Consider again the example of the wood-burning stove or fireplace as a means of warmth. The more intense physical engagement may be obvious, but Borgmann invites us to consider the social dimensions as well:
“It was a focus, a hearth, a place that gathered the work and leisure of a family and gave the house its center. Its coldness marked the morning, and the spreading of its warmth the beginning of the day. It assigned to the different family members tasks that defined their place in the household. The mother built the fire, the children kept the firebox filled, and the father cut the firewood. It provided for the entire family a regular and bodily engagement with the rhythm of the seasons that was woven together of the threat of cold and the solace of warmth, the smell of wood smoke, the exertion of sawing and of carrying, the teaching of skills, and the fidelity to daily tasks.”

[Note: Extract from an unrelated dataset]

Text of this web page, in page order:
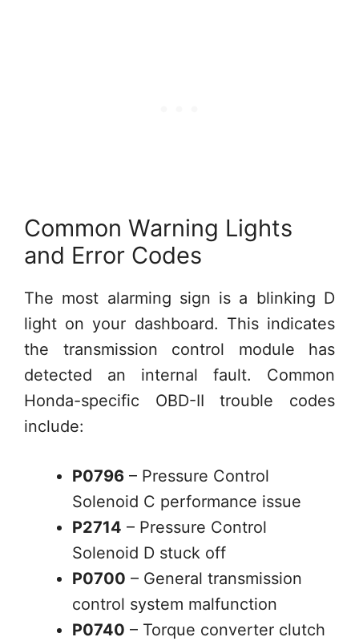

Borgmann’s vision of a richer, more fulfilling life secures its greater depth by taking seriously both our embodied and social status. This vision goes against the grain of modernity’s account of the human person which is grounded in a Cartesian dismissal of the body and a Lockean conception of the autonomous individuality. To the degree that this is an inadequate account of the human person, a technological order that is premised upon it will always undermine the possibility of human flourishing.
Wu and Borgmann have drawn our attention to what may be an important source of our discontent with the regime of contemporary technology. As Wu points out in his third piece, the answer is not necessarily an embrace of all things that are hard and arduous or a refusal of all the advantages that modern technology has secured for us. Borgmann, too, is concerned with distinguishing between different kinds of troubles: those that we rightly seek to ameliorate in practice and in principle and those we do well to accept in practice and in principle. Making that distinction will help us recognize and appreciate what may be gained by engaging with what Borgmann has called the commanding presence of focal things and what Wu calls demanding technologies.
Admittedly, that can be a challenging distinction to make, but learning to make that distinction may be the better part of wisdom given the technological contours of contemporary life, at least for those who have been privileged to enjoy the benefits of modern technology in affluent societies. And I’m of the opinion that the work of Albert Borgmann is one of the more valuable resources available to us as seek to make sense of the challenges posed by the character of contemporary technology.